Introduction to White Collar Criminal Defense
White collar crimes are non-violent crimes motivated by money, generally perpetrated by business professionals. For the most part, there are four main categories of white collar crime: Fraud, Embezzlement, Tax Evasion, and Money Laundering. These categories are not independent of one another; in fact, most white collar crimes include a combination of the above offenses. This article will discuss the details of the various categories of white collar crime, as well as possible penalties and defense options.
The Details of White Collar Crime:
A white collar crime’s degree of severity is most commonly determined by the amount of money involved, but also often involves determining the detriment incurred onto others; such is the case with Ponzi schemes. However, the overwhelming majority of white collar crimes are committed to the detriment of the government, often to escape tax payments.

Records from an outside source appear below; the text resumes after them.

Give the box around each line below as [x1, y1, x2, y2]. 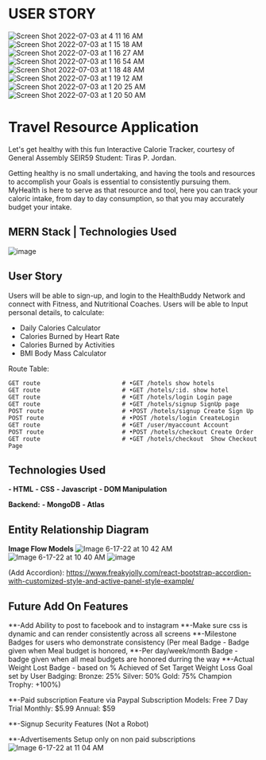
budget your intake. [8, 202, 72, 212]
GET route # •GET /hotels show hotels [8, 379, 215, 387]
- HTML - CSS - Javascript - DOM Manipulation [8, 485, 168, 494]
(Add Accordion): [8, 568, 65, 578]
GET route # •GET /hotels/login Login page [8, 393, 233, 401]
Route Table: [8, 364, 50, 373]
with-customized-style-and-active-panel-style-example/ [8, 576, 195, 586]
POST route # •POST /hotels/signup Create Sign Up [8, 407, 254, 415]
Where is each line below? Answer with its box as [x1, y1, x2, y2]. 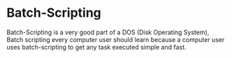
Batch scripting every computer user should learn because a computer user [6, 35, 225, 43]
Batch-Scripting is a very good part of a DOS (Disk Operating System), [6, 28, 210, 36]
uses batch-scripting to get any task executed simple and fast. [6, 43, 187, 51]
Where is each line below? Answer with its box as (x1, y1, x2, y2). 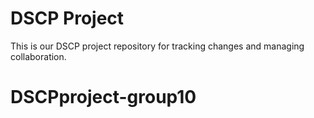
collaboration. (10, 50, 67, 62)
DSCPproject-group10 (10, 86, 197, 109)
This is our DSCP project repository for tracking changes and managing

The term fraud is incredibly broad, literally defined as the act of deceiving someone for monetary gain. Fraud is the cornerstone of nearly every white collar crime, but the specific types of fraud which comprise the majority of white collar crime are noteworthy. The first is Securities Fraud, of which the most common type is “insider trading.” Insider trading is a broad term as well, but can be narrowed down to simply: a businessman having insider information about a company and using that information for their own benefit and in violation of the U.S. Securities and Exchange Commission standards. If the insider trading goes beyond the actions of a single individual and is being conducted company-wide, the act moves from white-collar crime to corporate crime. So why is it illegal for a businessman to operate on knowledge they have been afforded by their position? Sometimes it’s not. If people within a business have information about that business’ success or failure and base their trades on this information, this is not alone illegal. It would be foolish to not operate based on this knowledge. However, businesses must report this information- usually comprised of profit projections or changes in management- to the Securities and Exchange Commission within a certain time period. This period is approximated to be roughly ten days from the end of the month when the trade took place. So, although this legal insider trading does benefit those in the company with the information, that same information must also be made available to the public. In summation, private knowledge is criminal knowledge.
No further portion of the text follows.